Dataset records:
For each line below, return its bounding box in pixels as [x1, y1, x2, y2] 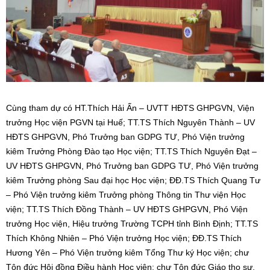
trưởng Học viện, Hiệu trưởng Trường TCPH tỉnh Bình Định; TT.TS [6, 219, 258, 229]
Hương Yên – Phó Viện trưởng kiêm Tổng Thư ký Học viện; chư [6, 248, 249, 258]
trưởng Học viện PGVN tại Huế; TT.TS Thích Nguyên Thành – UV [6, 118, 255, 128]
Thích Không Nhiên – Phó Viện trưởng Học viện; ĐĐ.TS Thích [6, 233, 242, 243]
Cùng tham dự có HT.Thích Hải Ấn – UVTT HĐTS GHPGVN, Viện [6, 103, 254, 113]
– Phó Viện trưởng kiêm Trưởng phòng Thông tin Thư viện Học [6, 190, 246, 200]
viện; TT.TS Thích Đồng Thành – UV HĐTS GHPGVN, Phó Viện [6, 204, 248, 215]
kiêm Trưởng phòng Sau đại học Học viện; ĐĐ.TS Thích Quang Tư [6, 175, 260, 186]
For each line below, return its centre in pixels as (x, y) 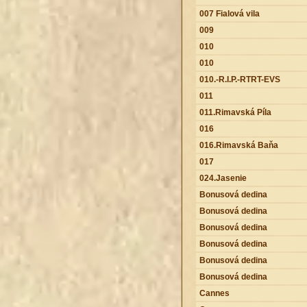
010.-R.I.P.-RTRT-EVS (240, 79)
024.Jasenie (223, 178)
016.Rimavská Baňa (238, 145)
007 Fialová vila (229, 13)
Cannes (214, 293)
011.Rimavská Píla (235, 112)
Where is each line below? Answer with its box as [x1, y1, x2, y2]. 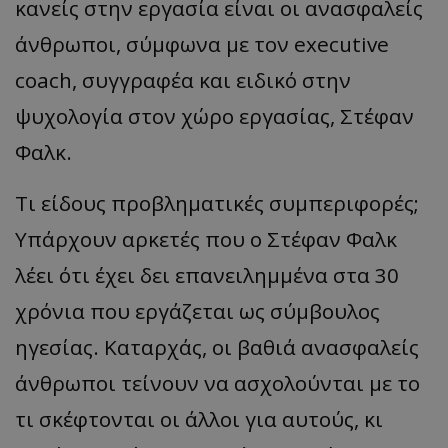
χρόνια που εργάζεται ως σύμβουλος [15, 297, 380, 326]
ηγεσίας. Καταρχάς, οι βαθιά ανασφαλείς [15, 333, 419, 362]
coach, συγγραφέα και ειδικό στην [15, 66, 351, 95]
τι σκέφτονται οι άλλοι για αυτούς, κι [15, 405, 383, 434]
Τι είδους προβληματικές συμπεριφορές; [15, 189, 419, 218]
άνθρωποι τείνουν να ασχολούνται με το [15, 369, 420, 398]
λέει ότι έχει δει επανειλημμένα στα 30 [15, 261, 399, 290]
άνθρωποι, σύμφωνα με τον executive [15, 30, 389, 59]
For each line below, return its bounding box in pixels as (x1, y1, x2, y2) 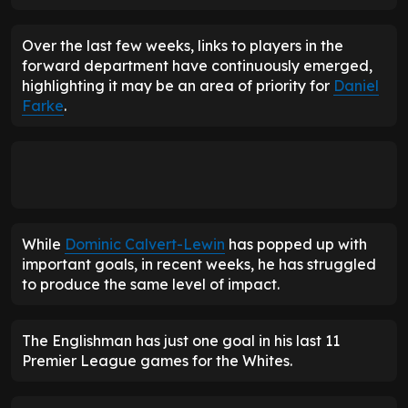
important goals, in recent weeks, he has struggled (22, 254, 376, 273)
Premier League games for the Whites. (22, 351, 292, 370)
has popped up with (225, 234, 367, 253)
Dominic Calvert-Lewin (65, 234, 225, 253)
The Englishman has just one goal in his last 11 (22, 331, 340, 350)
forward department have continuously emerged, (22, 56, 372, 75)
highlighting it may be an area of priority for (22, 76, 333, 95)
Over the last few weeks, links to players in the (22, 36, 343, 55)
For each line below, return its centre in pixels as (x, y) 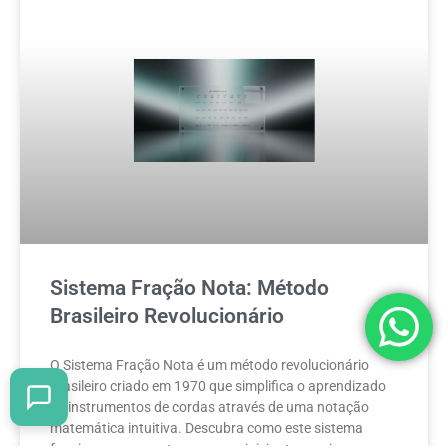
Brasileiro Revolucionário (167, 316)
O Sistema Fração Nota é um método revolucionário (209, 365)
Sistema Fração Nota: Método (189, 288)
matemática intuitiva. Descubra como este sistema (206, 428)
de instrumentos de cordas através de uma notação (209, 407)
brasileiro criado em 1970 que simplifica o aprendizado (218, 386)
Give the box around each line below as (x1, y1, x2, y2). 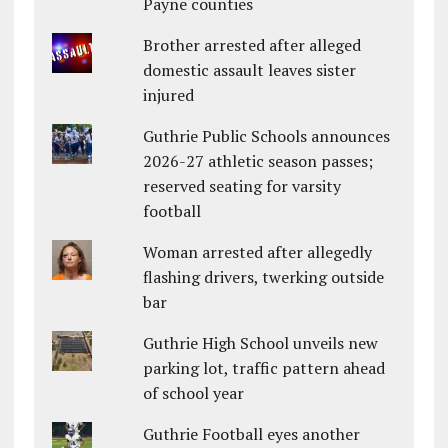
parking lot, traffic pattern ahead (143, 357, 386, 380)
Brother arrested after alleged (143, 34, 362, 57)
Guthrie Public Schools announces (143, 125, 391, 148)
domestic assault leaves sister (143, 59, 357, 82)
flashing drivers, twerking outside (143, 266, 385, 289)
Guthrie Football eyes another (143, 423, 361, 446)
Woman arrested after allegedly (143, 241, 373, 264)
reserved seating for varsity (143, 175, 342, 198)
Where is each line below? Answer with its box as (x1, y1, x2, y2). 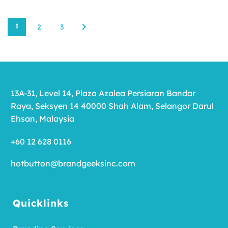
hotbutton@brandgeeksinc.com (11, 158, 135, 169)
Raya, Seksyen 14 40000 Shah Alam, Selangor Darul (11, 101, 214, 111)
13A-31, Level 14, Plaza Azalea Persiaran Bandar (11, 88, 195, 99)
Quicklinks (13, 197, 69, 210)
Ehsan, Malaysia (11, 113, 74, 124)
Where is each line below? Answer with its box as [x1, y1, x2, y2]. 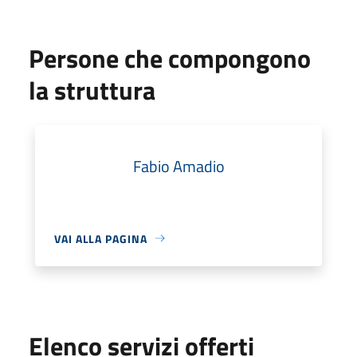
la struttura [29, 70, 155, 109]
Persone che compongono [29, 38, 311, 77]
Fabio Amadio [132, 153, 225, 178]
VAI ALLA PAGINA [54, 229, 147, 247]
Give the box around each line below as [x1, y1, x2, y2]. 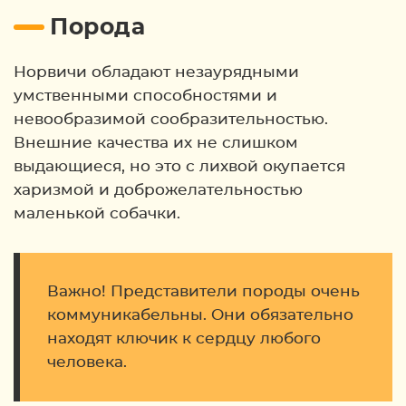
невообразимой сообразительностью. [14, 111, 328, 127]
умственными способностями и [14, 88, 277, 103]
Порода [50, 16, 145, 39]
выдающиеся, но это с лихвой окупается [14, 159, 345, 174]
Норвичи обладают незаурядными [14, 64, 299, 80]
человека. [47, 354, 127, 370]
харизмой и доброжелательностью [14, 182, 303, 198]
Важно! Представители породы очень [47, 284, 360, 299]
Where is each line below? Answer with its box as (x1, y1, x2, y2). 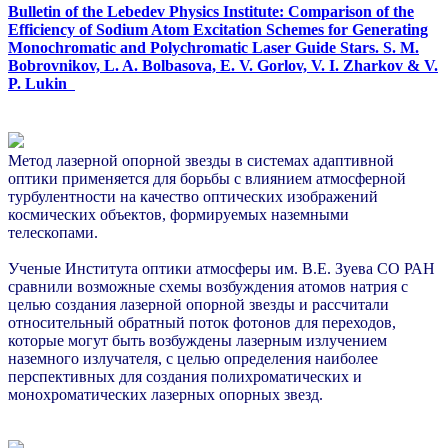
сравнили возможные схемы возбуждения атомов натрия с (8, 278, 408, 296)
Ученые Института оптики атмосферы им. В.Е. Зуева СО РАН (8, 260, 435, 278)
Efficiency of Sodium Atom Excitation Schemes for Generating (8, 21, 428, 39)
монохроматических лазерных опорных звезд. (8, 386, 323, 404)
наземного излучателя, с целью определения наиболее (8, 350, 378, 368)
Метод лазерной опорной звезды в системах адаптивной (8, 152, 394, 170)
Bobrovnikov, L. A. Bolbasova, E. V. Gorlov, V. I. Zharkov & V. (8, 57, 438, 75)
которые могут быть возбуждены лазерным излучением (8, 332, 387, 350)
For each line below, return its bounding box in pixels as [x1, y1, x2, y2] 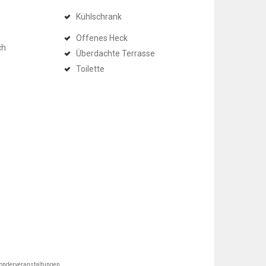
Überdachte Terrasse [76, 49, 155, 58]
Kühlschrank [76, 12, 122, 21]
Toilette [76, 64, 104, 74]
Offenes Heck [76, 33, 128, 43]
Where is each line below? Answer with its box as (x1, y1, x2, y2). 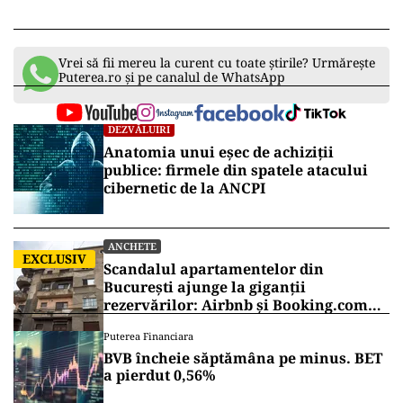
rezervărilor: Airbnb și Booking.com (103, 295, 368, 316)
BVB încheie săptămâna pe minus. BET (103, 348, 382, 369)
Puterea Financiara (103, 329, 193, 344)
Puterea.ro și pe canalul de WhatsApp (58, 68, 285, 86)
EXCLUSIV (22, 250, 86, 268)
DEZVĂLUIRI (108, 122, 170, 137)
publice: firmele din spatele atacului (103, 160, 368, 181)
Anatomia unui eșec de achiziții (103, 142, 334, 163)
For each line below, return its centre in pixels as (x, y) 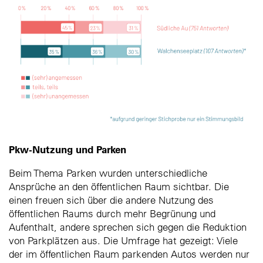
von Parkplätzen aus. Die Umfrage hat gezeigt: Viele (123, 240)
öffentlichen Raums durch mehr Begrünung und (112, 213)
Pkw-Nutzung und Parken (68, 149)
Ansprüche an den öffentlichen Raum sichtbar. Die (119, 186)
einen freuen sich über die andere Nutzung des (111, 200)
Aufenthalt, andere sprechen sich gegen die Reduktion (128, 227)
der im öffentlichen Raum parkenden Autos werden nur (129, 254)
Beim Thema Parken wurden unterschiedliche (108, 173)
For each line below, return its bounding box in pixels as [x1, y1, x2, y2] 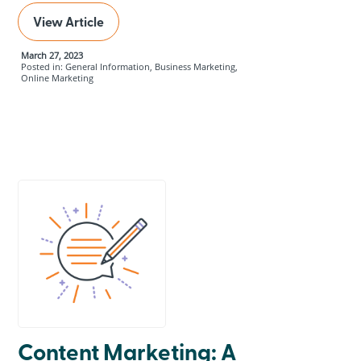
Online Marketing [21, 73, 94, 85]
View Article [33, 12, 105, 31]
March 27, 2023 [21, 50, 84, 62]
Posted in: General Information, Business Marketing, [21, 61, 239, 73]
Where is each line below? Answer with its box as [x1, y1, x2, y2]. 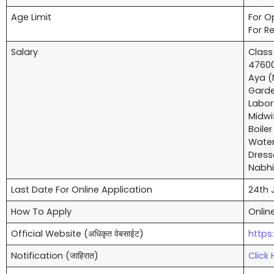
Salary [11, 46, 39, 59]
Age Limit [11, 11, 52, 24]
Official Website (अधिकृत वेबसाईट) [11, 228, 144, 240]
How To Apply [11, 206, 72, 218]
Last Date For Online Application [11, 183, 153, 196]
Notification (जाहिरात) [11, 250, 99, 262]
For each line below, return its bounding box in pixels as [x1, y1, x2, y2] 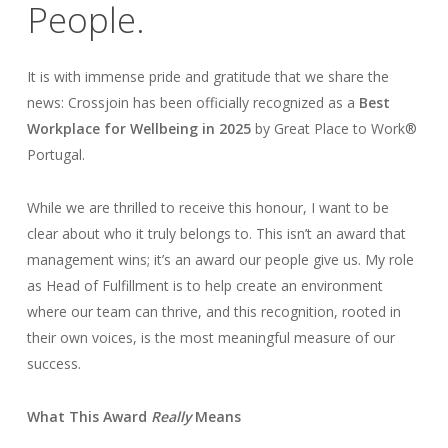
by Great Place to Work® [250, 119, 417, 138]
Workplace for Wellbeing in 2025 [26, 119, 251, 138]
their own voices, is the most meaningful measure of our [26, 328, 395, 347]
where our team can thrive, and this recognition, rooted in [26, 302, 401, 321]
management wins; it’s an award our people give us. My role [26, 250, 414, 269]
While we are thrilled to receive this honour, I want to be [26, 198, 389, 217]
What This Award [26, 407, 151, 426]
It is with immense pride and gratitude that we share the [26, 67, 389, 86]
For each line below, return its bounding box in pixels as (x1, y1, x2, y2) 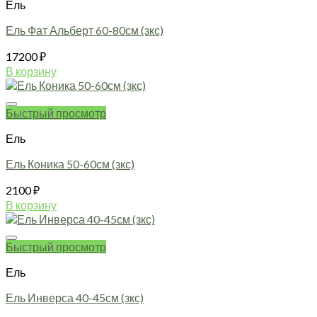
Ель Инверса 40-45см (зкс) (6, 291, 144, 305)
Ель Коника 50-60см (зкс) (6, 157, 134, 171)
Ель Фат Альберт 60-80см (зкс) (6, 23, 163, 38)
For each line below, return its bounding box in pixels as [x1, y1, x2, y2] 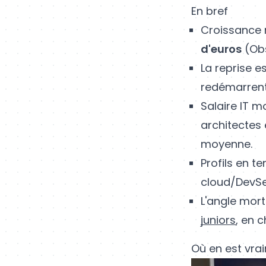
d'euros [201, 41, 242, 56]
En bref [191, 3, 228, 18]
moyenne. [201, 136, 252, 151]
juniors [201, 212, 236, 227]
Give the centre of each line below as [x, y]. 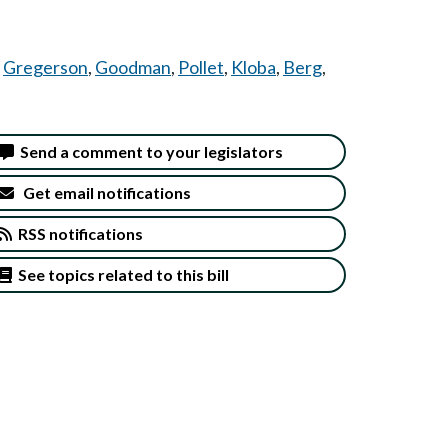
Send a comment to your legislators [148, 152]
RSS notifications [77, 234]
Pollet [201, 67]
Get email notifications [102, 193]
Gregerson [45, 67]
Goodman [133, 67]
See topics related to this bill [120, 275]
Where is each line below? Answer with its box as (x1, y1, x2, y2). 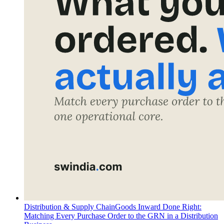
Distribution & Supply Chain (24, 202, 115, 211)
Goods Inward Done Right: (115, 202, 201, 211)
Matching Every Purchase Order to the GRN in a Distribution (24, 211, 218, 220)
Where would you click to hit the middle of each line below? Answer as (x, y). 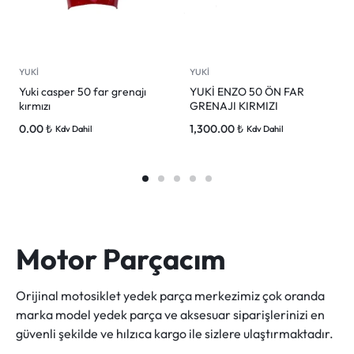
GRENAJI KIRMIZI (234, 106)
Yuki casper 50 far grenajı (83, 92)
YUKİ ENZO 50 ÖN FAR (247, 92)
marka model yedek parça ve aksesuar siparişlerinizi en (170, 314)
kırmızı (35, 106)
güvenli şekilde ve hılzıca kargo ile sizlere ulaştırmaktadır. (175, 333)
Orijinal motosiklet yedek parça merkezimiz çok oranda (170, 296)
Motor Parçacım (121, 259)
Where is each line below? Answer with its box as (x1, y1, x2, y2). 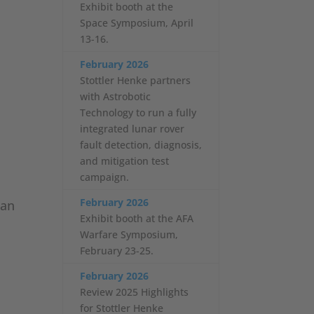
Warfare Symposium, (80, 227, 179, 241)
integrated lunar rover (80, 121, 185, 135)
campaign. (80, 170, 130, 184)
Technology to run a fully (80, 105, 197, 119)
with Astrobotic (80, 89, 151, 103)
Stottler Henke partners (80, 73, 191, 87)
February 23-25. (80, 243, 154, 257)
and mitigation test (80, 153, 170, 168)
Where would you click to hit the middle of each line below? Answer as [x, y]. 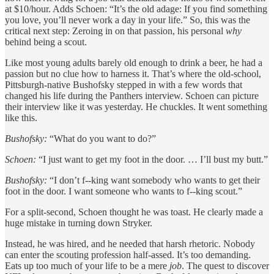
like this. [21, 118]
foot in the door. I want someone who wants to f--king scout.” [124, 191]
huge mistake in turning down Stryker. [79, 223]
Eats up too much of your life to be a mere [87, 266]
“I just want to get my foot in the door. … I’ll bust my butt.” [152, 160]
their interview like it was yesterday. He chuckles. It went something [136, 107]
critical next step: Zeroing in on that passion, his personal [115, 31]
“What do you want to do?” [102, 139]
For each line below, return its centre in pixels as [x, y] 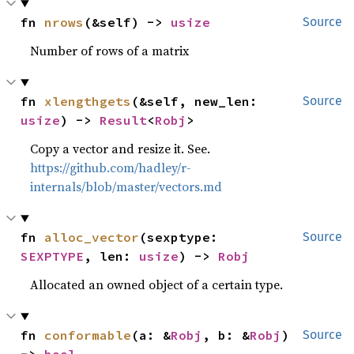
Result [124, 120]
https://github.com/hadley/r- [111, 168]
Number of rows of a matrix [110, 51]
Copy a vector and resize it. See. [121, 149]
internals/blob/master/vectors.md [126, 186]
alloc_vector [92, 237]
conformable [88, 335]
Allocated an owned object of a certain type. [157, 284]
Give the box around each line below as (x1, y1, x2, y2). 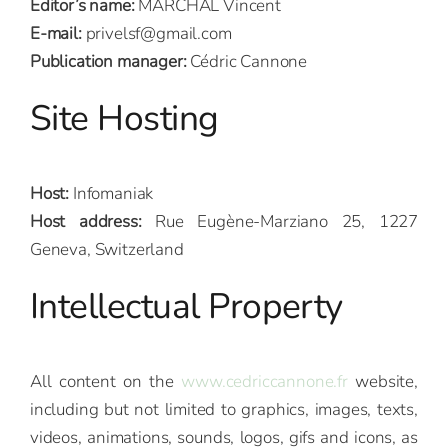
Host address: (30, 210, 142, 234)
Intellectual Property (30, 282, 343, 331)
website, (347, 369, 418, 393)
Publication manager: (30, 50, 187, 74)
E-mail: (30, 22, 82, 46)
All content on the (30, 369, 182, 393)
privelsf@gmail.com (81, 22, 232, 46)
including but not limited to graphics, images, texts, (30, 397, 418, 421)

### [What you will do]
Identify the lines above that contain the word "after", then copy them.

### [Task answer]
Brother arrested after alleged (143, 34, 362, 57)
Woman arrested after allegedly (143, 241, 373, 264)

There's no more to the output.